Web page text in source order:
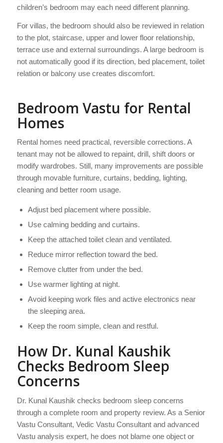
children’s bedroom may each need different planning.
For villas, the bedroom should also be reviewed in relation
to the plot, staircase, upper and lower floor relationship,
terrace use and external surroundings. A large bedroom is
not automatically good if its direction, bed placement, toilet
relation or balcony use creates discomfort.
Bedroom Vastu for Rental
Homes
Rental homes need practical, reversible corrections. A
tenant may not be allowed to repaint, drill, shift doors or
modify wardrobes. Still, many improvements are possible
through movable furniture, curtains, bedding, lighting,
cleaning and better room usage.
Adjust bed placement where possible.
Use calming bedding and curtains.
Keep the attached toilet clean and ventilated.
Reduce mirror reflection toward the bed.
Remove clutter from under the bed.
Use warmer lighting at night.
Avoid keeping work files and active electronics near
the sleeping area.
Keep the room simple, clean and restful.
How Dr. Kunal Kaushik
Checks Bedroom Sleep
Concerns
Dr. Kunal Kaushik checks bedroom sleep concerns
through a complete room and property review. As a Senior
Vastu Consultant, Vedic Vastu Consultant and advanced
Vastu analysis expert, he does not blame one object or
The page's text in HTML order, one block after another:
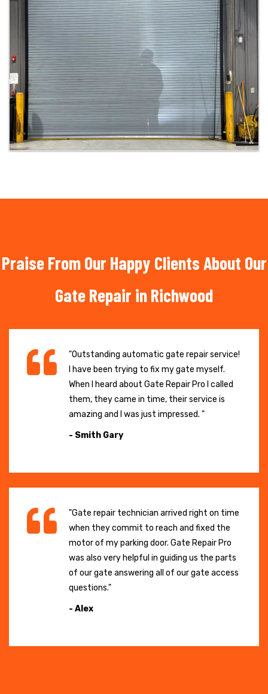
Praise From Our Happy Clients About Our
Gate Repair in Richwood
"Outstanding automatic gate repair service!
I have been trying to fix my gate myself.
When I heard about Gate Repair Pro I called
them, they came in time, their service is
amazing and I was just impressed. "
- Smith Gary
"Gate repair technician arrived right on time
when they commit to reach and fixed the
motor of my parking door. Gate Repair Pro
was also very helpful in guiding us the parts
of our gate answering all of our gate access
questions."
- Alex
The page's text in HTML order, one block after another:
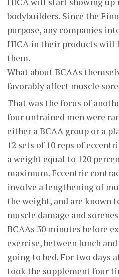
bodybuilders. Since the
purpose, any companies
HICA in their products will
them.
What about BCAAs
favorably affect muscle
That was the focus of
four untrained men were
either a BCAA group or a
12 sets of 10 reps of
a weight equal to 120
maximum. Eccentric
involve a lengthening of
the weight, and are known
muscle damage and
BCAAs 30 minutes before
exercise, between lunch
going to bed. For two days
took the supplement four
--*--
TASK REQUIREMENTS - Transcribe exactly, and only, the lines from the one containing "Dr. Kunal Kaushik checks" through the last line of the records above, both included; leave out the pictures.

EXERCISE RESULT -
Dr. Kunal Kaushik checks bedroom sleep concerns
through a complete room and property review. As a Senior
Vastu Consultant, Vedic Vastu Consultant and advanced
Vastu analysis expert, he does not blame one object or
The page's text in HTML order, one block after another:
Praise From Our Happy Clients About Our
Gate Repair in Richwood
"Outstanding automatic gate repair service!
I have been trying to fix my gate myself.
When I heard about Gate Repair Pro I called
them, they came in time, their service is
amazing and I was just impressed. "
- Smith Gary
"Gate repair technician arrived right on time
when they commit to reach and fixed the
motor of my parking door. Gate Repair Pro
was also very helpful in guiding us the parts
of our gate answering all of our gate access
questions."
- Alex
The page's text in HTML order, one block after another:
bodybuilders. Since the
purpose, any companies
HICA in their products will
them.
What about BCAAs
favorably affect muscle
That was the focus of
four untrained men were
either a BCAA group or a
12 sets of 10 reps of
a weight equal to 120
maximum. Eccentric
involve a lengthening of
the weight, and are known
muscle damage and
BCAAs 30 minutes before
exercise, between lunch
going to bed. For two days
took the supplement four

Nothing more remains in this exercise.